§ Source records:
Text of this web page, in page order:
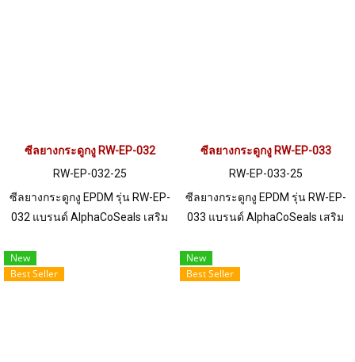
ซีลยางกระดูกงู RW-EP-032
RW-EP-032-25
ซีลยางกระดูกงู EPDM รุ่น RW-EP-
032 แบรนด์ AlphaCoSeals เสริม
แผ่น 1-3.5 mm. ราคาสินค้าขึ้นอยู่
กับจำนวนสั่งซื้อ หากต้องการสั่งซื้อ
ซีลยางกระดูกงู RW-EP-033
RW-EP-033-25
ซีลยางกระดูกงู EPDM รุ่น RW-EP-
033 แบรนด์ AlphaCoSeals เสริม
แผ่น 1-5 mm. ราคาสินค้าขึ้นอยู่
กับจำนวนสั่งซื้อ หากต้องการสั่งซื้อ
New
Best Seller
New
Best Seller

§ What the task requires: Word for word, restate the lines running from the one containing "แผ่น 1-3.5 mm. ราคาสินค้าขึ้นอยู่" through the final line of the records above, and nothing besides.

§ Answer space:
แผ่น 1-3.5 mm. ราคาสินค้าขึ้นอยู่
กับจำนวนสั่งซื้อ หากต้องการสั่งซื้อ
ซีลยางกระดูกงู RW-EP-033
RW-EP-033-25
ซีลยางกระดูกงู EPDM รุ่น RW-EP-
033 แบรนด์ AlphaCoSeals เสริม
แผ่น 1-5 mm. ราคาสินค้าขึ้นอยู่
กับจำนวนสั่งซื้อ หากต้องการสั่งซื้อ
New
Best Seller
New
Best Seller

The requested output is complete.